A surveillance system comprising at least one remote device (2) and a surveillance device (4) including camera means (6) adapted to produce a series of images of a static zone to be monitored, an image processor (8) including comparison means (10) arranged to compare each of said images with a previously produced reference image, in order to detect any difference therebetween, said image processor (8) being further arranged to select any portion of any of said images which differs from said reference image, and communication means (12) arranged to transmit image data characteristic of said portion or portions to said at least one remote device, the surveillance system operating under the control of a control means (14).
A system as claimed in Claim 1, wherein the at least one remote device is a telephone with a visual display.
A system as claimed in Claim 1, wherein said remote device is a GSM compatible mobile telephone.
A system as claimed in any preceding claim, wherein said communication means (12) includes means for compressing the image data prior to transmission.
A system as claimed in any preceding claim, wherein a selective vertical resolution system is utilised prior to transmission of said image data.
A system as claimed in any preceding claim, wherein the camera means (6) is a video camera preferably a charged-couple device (CCD) camera or an infra-red camera.
A system as claimed in any preceding claim, wherein the image processor (8) and camera means (6) are arranged to update the reference image periodically preferably after approximately every thirty subsequent images are produced.
A surveillance means (4) for use in a system as claimed in any preceding claim.
A remote device for use in a system as claimed in any of Claims 1 to 7.

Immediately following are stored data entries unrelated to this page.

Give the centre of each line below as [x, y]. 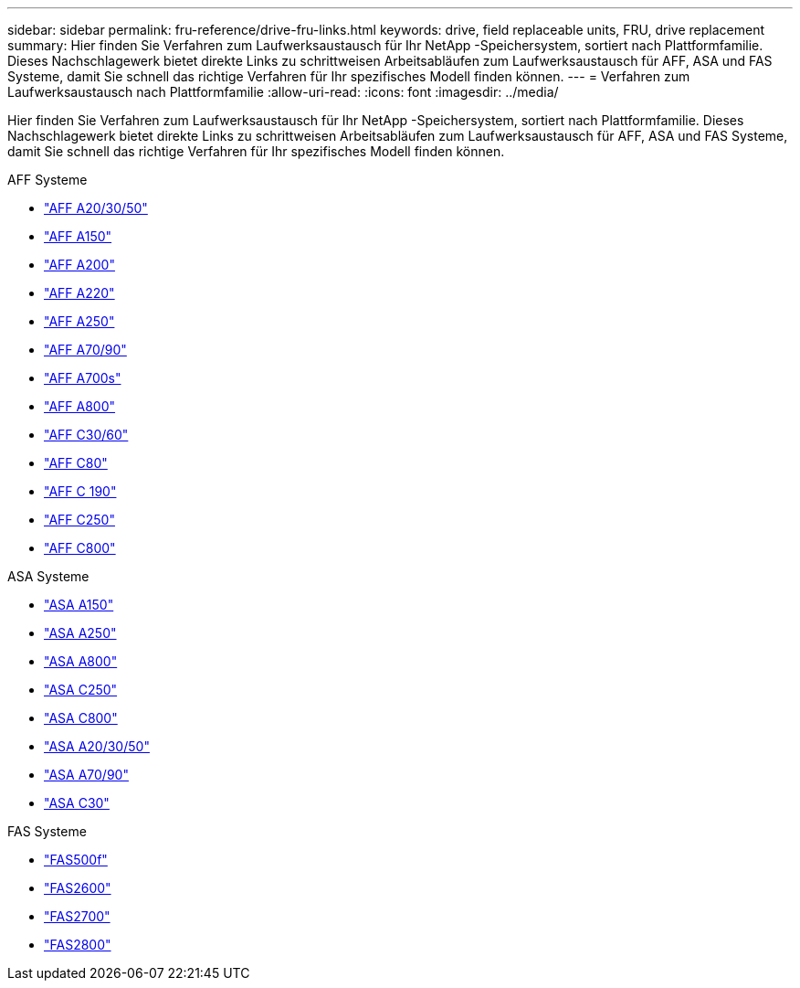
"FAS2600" [78, 888]
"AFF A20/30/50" [96, 208]
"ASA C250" [81, 690]
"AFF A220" [79, 293]
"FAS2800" [78, 945]
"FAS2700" [77, 916]
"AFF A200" [79, 265]
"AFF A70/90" [85, 350]

A method of surveillance of a static zone including producing a series of images of the zone, comparing each of said images with a periodically updated reference image in order to detect a difference therebetween, selecting any portion of any of said images which differs from said reference image and transmitting image data characteristic of said portion or portions to at least one remote device arranged to receive said image data.
A method as claimed in Claim 10, wherein said determination of any difference between any of said images and said reference image is made if the image data characteristic of the produced image differs by more than 2% from the image data characteristic of the reference image.
A method as claimed in any of Claims 10 to 11, wherein the reference image is up dated after each series of approximately thirty images are produced.
A method as claimed in any of Claims 10 to 12 wherein an operator of any one of said remote devices on receipt of said image data can determine whether or not the surveillance area has been intruded into by a non-authorised person and can take action accordingly.
A method as claimed in Claim 13, wherein said person causes an alarm to be raised at said zone and/or at a further remote station.
A method as claimed in any of Claims 10 to 13, wherein if said data cannot be successfully transmitted to one of said remote devices a message to this effect is transmitted to a still further remote device.